# Time out for desert Tortoise



## Niki (Mar 15, 2012)

Went to the Southwest wildlife Conservation center today and this beautiful desert Tortoise was in Time-Out for knocking the other tortoises over on their backs.


----------



## cemmons12 (Mar 15, 2012)

Niki said:


> Went to the Southwest wildlife Conservation center today and this beautiful desert Tortoise was in Time-Out for knocking the other tortoises over on their backs.


Awe, poor guy! Nice looking though!


----------



## Jacqui (Mar 15, 2012)

Seriously they have a time out room? Does it actually seem to help?


----------



## Niki (Mar 15, 2012)

Jacqui said:


> Seriously they have a time out room? Does it actually seem to help?



He was in a gated area outside the bobcat enclosure. She said they move him out for awhile because he bullies the others. Flips them over... Not sure if he learns his lesson!
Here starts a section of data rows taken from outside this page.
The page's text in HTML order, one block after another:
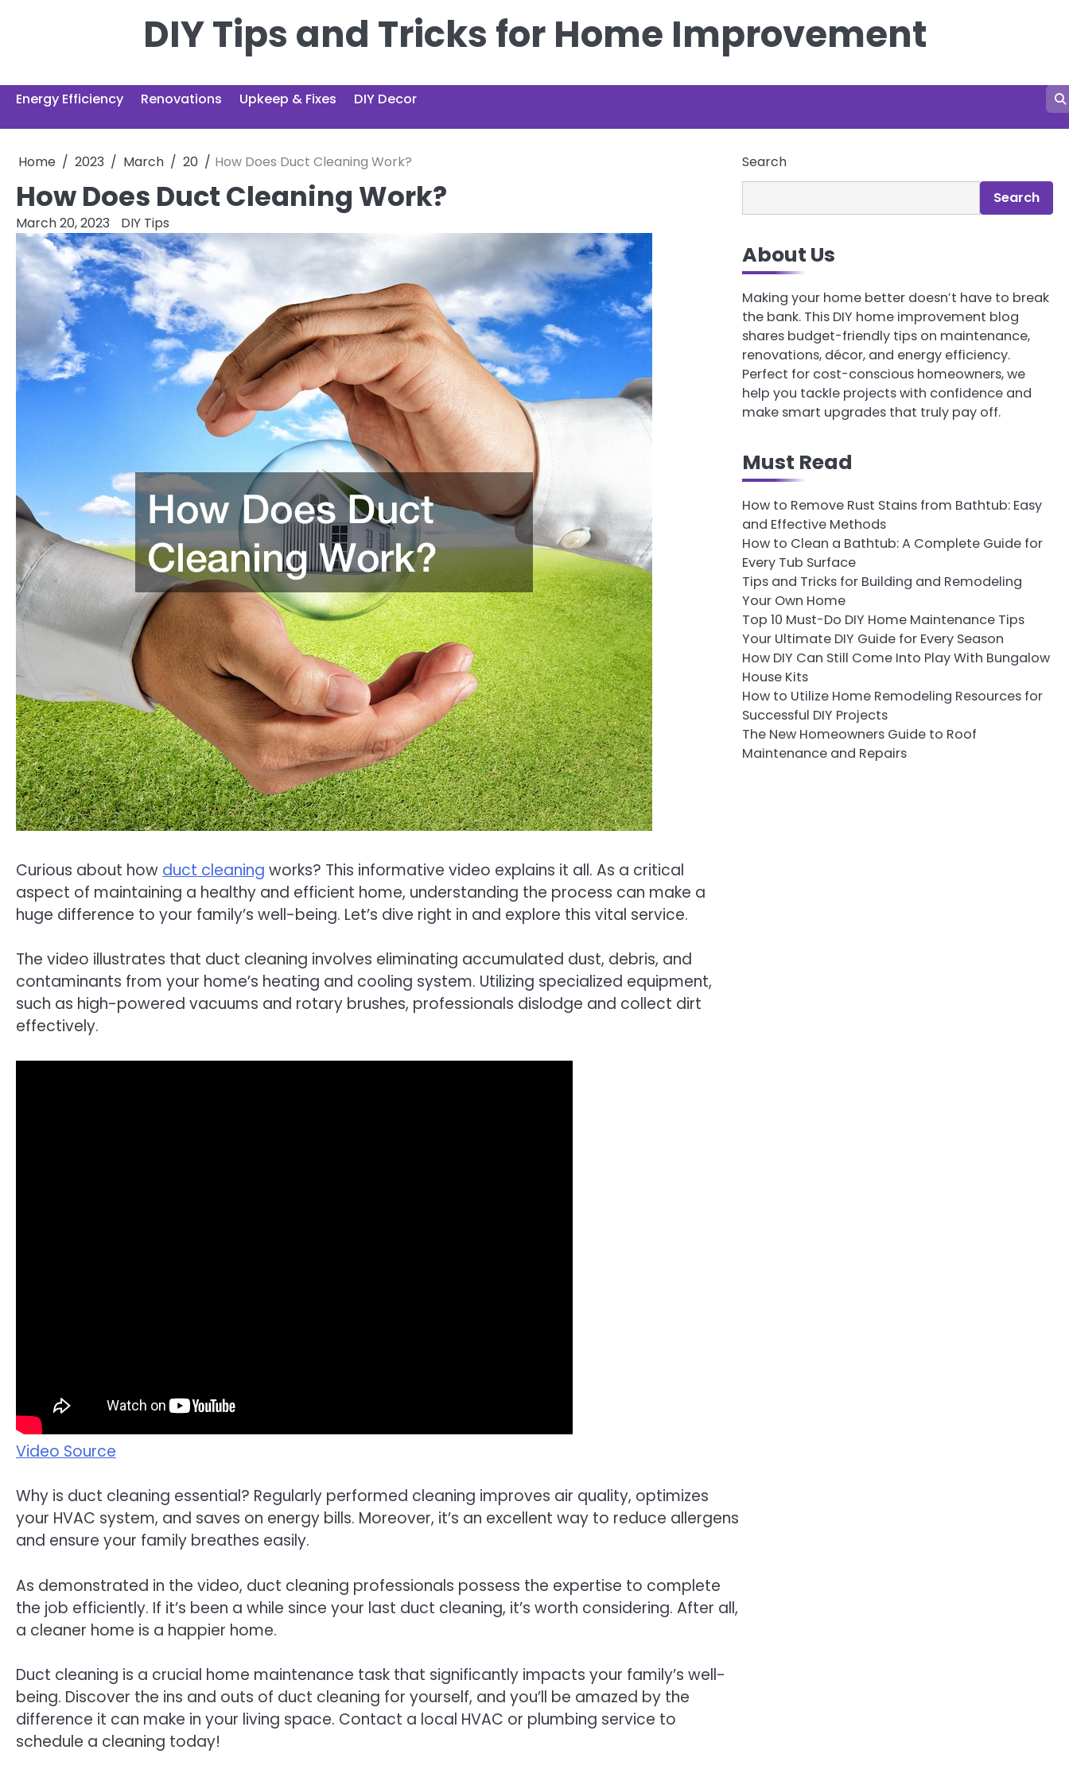
DIY Tips and Tricks for Home Improvement
Energy Efficiency Renovations Upkeep & Fixes DIY Decor
Home 2023 March 20 How Does Duct Cleaning Work?
How Does Duct Cleaning Work?
March 20, 2023 DIY Tips
Curious about how duct cleaning works? This informative video explains it all. As a critical
aspect of maintaining a healthy and efficient home, understanding the process can make a
huge difference to your family’s well-being. Let’s dive right in and explore this vital service.
The video illustrates that duct cleaning involves eliminating accumulated dust, debris, and
contaminants from your home’s heating and cooling system. Utilizing specialized equipment,
such as high-powered vacuums and rotary brushes, professionals dislodge and collect dirt
effectively.
Video Source
Why is duct cleaning essential? Regularly performed cleaning improves air quality, optimizes
your HVAC system, and saves on energy bills. Moreover, it’s an excellent way to reduce allergens
and ensure your family breathes easily.
As demonstrated in the video, duct cleaning professionals possess the expertise to complete
the job efficiently. If it’s been a while since your last duct cleaning, it’s worth considering. After all,
a cleaner home is a happier home.
Duct cleaning is a crucial home maintenance task that significantly impacts your family’s well-
being. Discover the ins and outs of duct cleaning for yourself, and you’ll be amazed by the
difference it can make in your living space. Contact a local HVAC or plumbing service to
schedule a cleaning today!
Search
Search
About Us
Making your home better doesn’t have to break
the bank. This DIY home improvement blog
shares budget-friendly tips on maintenance,
renovations, décor, and energy efficiency.
Perfect for cost-conscious homeowners, we
help you tackle projects with confidence and
make smart upgrades that truly pay off.
Must Read
How to Remove Rust Stains from Bathtub: Easy
and Effective Methods
How to Clean a Bathtub: A Complete Guide for
Every Tub Surface
Tips and Tricks for Building and Remodeling
Your Own Home
Top 10 Must-Do DIY Home Maintenance Tips
Your Ultimate DIY Guide for Every Season
How DIY Can Still Come Into Play With Bungalow
House Kits
How to Utilize Home Remodeling Resources for
Successful DIY Projects
The New Homeowners Guide to Roof
Maintenance and Repairs
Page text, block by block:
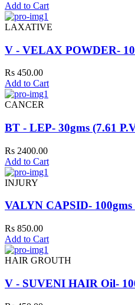
Add to Cart
LAXATIVE
V - VELAX POWDER-
Rs 450.00
Add to Cart
CANCER
BT - LEP- 30gms (7.61
Rs 2400.00
Add to Cart
INJURY
VALYN CAPSID- 100gms
Rs 850.00
Add to Cart
HAIR GROUTH
V - SUVENI HAIR Oil-
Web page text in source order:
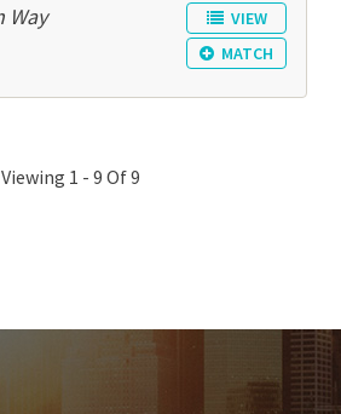
VIEW
MATCH
Way
Viewing 1 - 9 Of 9
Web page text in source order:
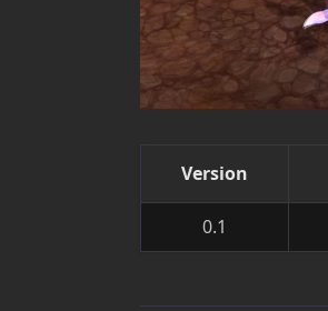
Version
0.1
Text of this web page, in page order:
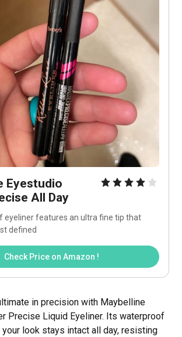
Eyestudio
All Day
eyeliner features an ultra fine tip that
defined
Check Price on Amazon !
in precision with Maybelline
Precise Liquid Eyeliner. Its waterproof
look stays intact all day, resisting
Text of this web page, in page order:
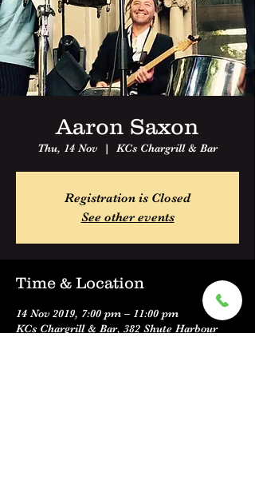
Aaron Saxon
Thu, 14 Nov
  |
KCs Chargrill & Bar
Registration is Closed
See other events
Time & Location
14 Nov 2019, 7:00 pm – 11:00 pm
KCs Chargrill & Bar, 382 Shute Harbour
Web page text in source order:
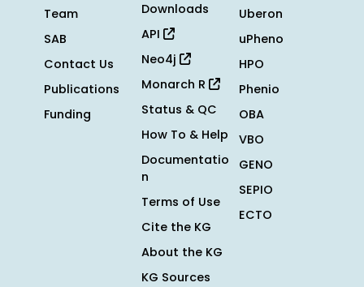
Team
SAB
Contact Us
Publications
Funding
Downloads
API
Neo4j
Monarch R
Status & QC
How To & Help
Documentatio
n
Terms of Use
Cite the KG
About the KG
KG Sources
Uberon
uPheno
HPO
Phenio
OBA
VBO
GENO
SEPIO
ECTO
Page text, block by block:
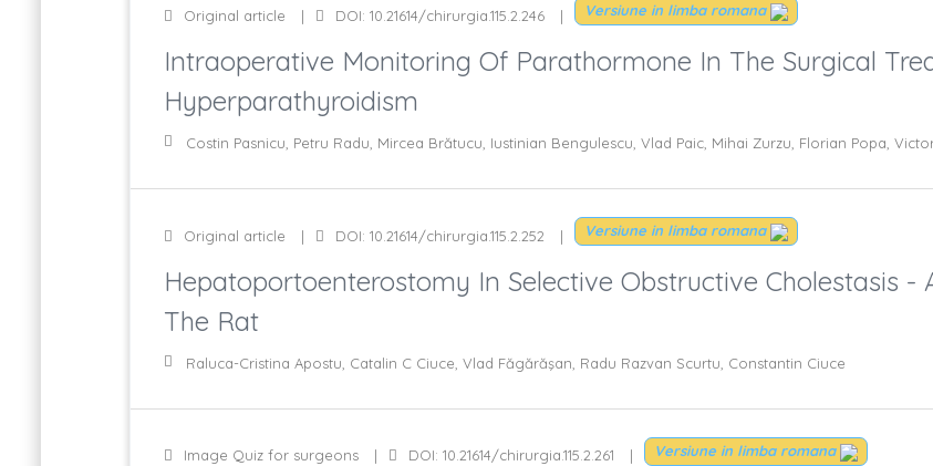
Original article DOI: 10.21614/chirurgia.115.2.246 Versiune in limba romana
Intraoperative Monitoring Of Parathormone In The Surgical
Hyperparathyroidism
Costin Pasnicu, Petru Radu, Mircea Brătucu, Iustinian Bengulescu, Vlad Paic, Mihai Zurzu, Florian Popa,
Original article DOI: 10.21614/chirurgia.115.2.252 Versiune in limba romana
Hepatoportoenterostomy In Selective Obstructive Cholestasis -
The Rat
Raluca-Cristina Apostu, Catalin C Ciuce, Vlad Făgărăşan, Radu Razvan Scurtu, Constantin Ciuce
Image Quiz for surgeons DOI: 10.21614/chirurgia.115.2.261 Versiune in limba romana
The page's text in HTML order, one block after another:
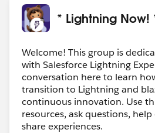
* Lightning Now!
Welcome! This group is
with Salesforce Lightning
conversation here to learn
transition to Lightning and
continuous innovation. Use
resources, ask questions,
share experiences.
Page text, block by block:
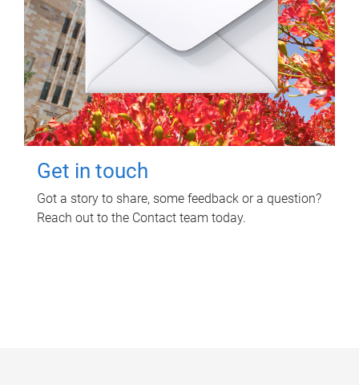
Get in touch
Got a story to share, some feedback or a question?
Reach out to the Contact team today.
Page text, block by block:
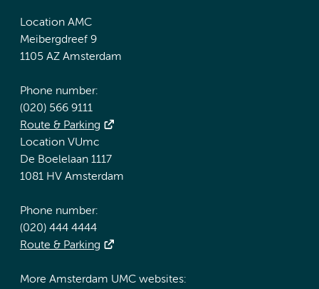
Location AMC
Meibergdreef 9
1105 AZ Amsterdam
Phone number:
(020) 566 9111
Route & Parking
Location VUmc
De Boelelaan 1117
1081 HV Amsterdam
Phone number:
(020) 444 4444
Route & Parking
More Amsterdam UMC websites:
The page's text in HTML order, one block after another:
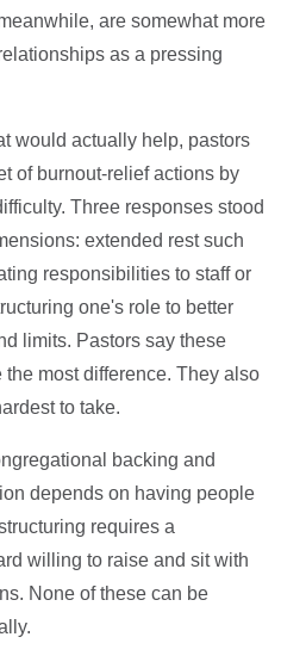
are somewhat more
as a pressing
would actually help, pastors
of burnout-relief actions by
Three responses stood
extended rest such
responsibilities to staff or
one's role to better
limits. Pastors say these
most difference. They also
to take.
backing and
depends on having people
requires a
willing to raise and sit with
None of these can be
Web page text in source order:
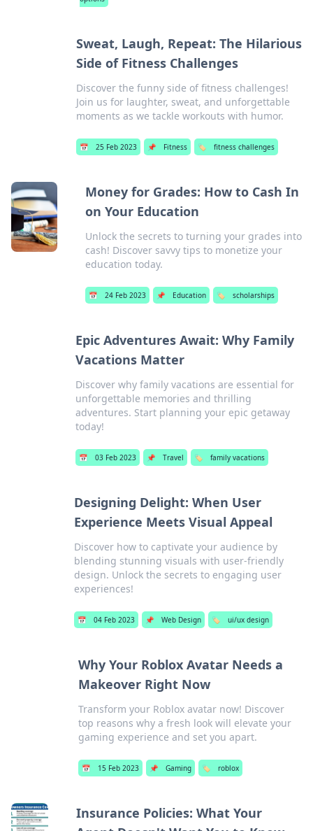
Sweat, Laugh, Repeat: The Hilarious
Side of Fitness Challenges
Discover the funny side of fitness challenges!
Join us for laughter, sweat, and unforgettable
moments as we tackle workouts with humor.
📅 25 Feb 2023 📌 Fitness 🏷️ fitness challenges
Money for Grades: How to Cash In
on Your Education
Unlock the secrets to turning your grades into
cash! Discover savvy tips to monetize your
education today.
📅 24 Feb 2023 📌 Education 🏷️ scholarships
Epic Adventures Await: Why Family
Vacations Matter
Discover why family vacations are essential for
unforgettable memories and thrilling
adventures. Start planning your epic getaway
today!
📅 03 Feb 2023 📌 Travel 🏷️ family vacations
Designing Delight: When User
Experience Meets Visual Appeal
Discover how to captivate your audience by
blending stunning visuals with user-friendly
design. Unlock the secrets to engaging user
experiences!
📅 04 Feb 2023 📌 Web Design 🏷️ ui/ux design
Why Your Roblox Avatar Needs a
Makeover Right Now
Transform your Roblox avatar now! Discover
top reasons why a fresh look will elevate your
gaming experience and set you apart.
📅 15 Feb 2023 📌 Gaming 🏷️ roblox
Insurance Policies: What Your

He sure is cute.


----------



## ascott (Mar 15, 2012)

LMAO....never heard of such silliness....but funny and what a beautiful tort...


----------



## bigred (Mar 15, 2012)

Good looking tort, I think ASCOTT want to tke it home


----------



## ascott (Mar 15, 2012)

LOL...bigred is right....I do have a soft spot for the rufian males....they are so misunderstood....


----------



## nicoleandrocky (Mar 15, 2012)

ha! a time out corner....?
http://mcclungsworld.com/files/2010/12/kid-dunce-hat-2e8zyom.jpg


----------



## bigred (Mar 15, 2012)

nicoleandrocky said:


> ha! a time out corner....?
> http://mcclungsworld.com/files/2010/12/kid-dunce-hat-2e8zyom.jpg



That link you posted is me as a kid-


----------



## ascott (Mar 17, 2012)

Lol..Bigred....if it was you...I believe the sentence in that picture would read "being good sucks".....


----------



## dmmj (Mar 17, 2012)

Silly punishing a tortoise for being a tortoise.


----------



## ascott (Mar 17, 2012)

> Silly punishing a tortoise for being a tortoise.



I know, right?


----------



## ALDABRAMAN (Mar 17, 2012)




----------



## Jacqui (Mar 18, 2012)

Yeah but we want the tortoises to be tortoises but only how we want them to be tortoises.


----------